- [ABOUT THIS EXERCISE]: Lines to return, exactly: from the line with "Our History" to the line with "HR Budget & Forecast" in the entries below, both included.

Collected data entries
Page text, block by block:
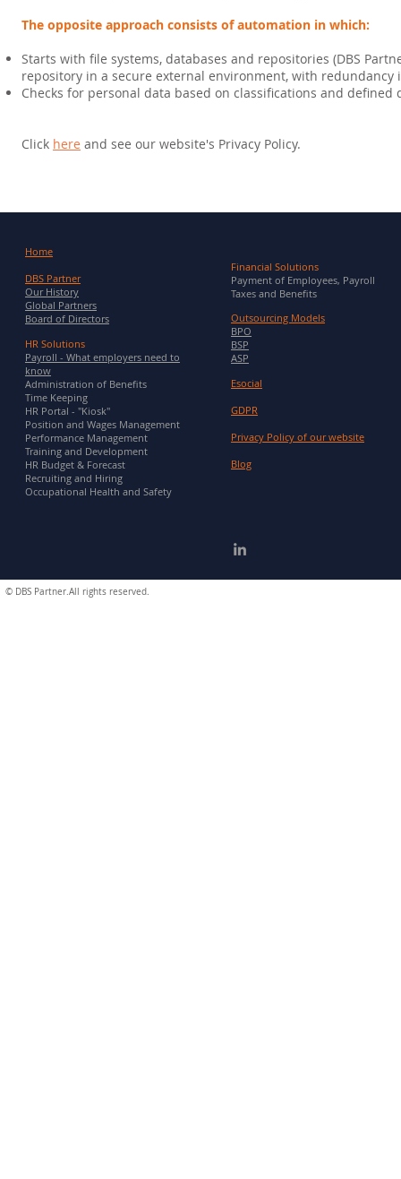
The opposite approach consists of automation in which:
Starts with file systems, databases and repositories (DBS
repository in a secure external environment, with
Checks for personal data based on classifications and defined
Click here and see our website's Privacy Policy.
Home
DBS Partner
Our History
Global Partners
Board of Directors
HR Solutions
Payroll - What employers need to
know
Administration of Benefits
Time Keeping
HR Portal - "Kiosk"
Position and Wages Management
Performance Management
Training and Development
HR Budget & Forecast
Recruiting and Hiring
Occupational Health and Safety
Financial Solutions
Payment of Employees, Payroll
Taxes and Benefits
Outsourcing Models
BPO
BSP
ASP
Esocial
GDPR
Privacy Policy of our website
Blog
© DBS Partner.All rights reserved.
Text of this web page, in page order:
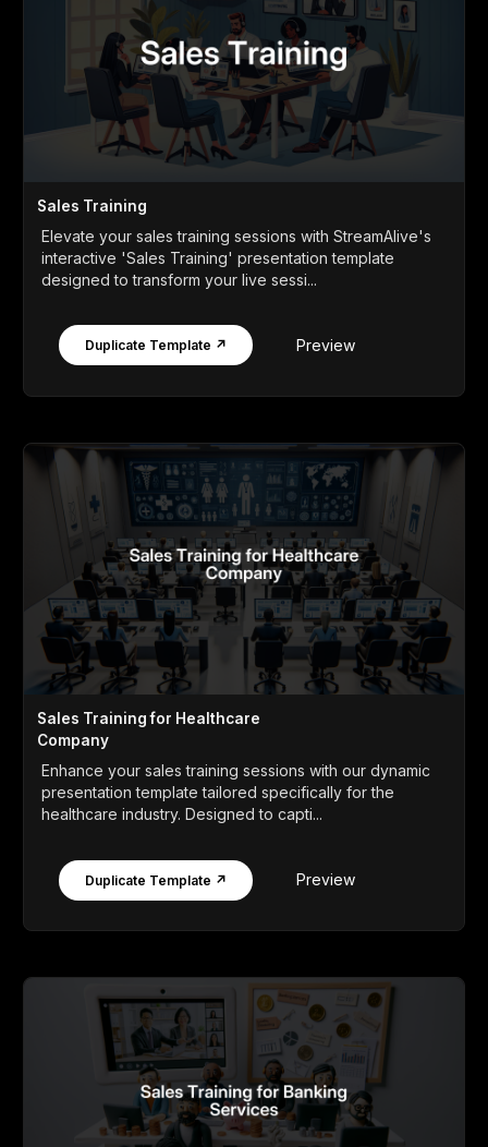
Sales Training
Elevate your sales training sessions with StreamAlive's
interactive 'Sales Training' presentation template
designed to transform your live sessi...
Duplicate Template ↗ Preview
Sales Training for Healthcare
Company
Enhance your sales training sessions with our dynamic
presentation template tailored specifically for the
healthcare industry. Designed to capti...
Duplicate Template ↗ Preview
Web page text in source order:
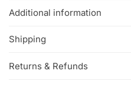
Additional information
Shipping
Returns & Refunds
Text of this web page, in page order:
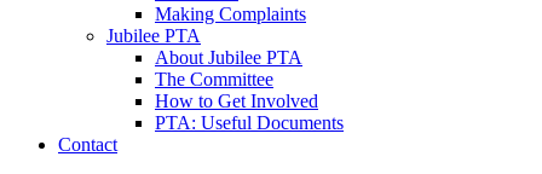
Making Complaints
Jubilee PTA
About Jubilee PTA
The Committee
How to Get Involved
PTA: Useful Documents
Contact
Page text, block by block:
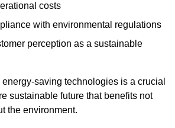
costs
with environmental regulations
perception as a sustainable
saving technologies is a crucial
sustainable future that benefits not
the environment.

- [WRITTEN REPLY]:
Our History
Global Partners
Board of Directors
HR Solutions
Payroll - What employers need to
know
Administration of Benefits
Time Keeping
HR Portal - "Kiosk"
Position and Wages Management
Performance Management
Training and Development
HR Budget & Forecast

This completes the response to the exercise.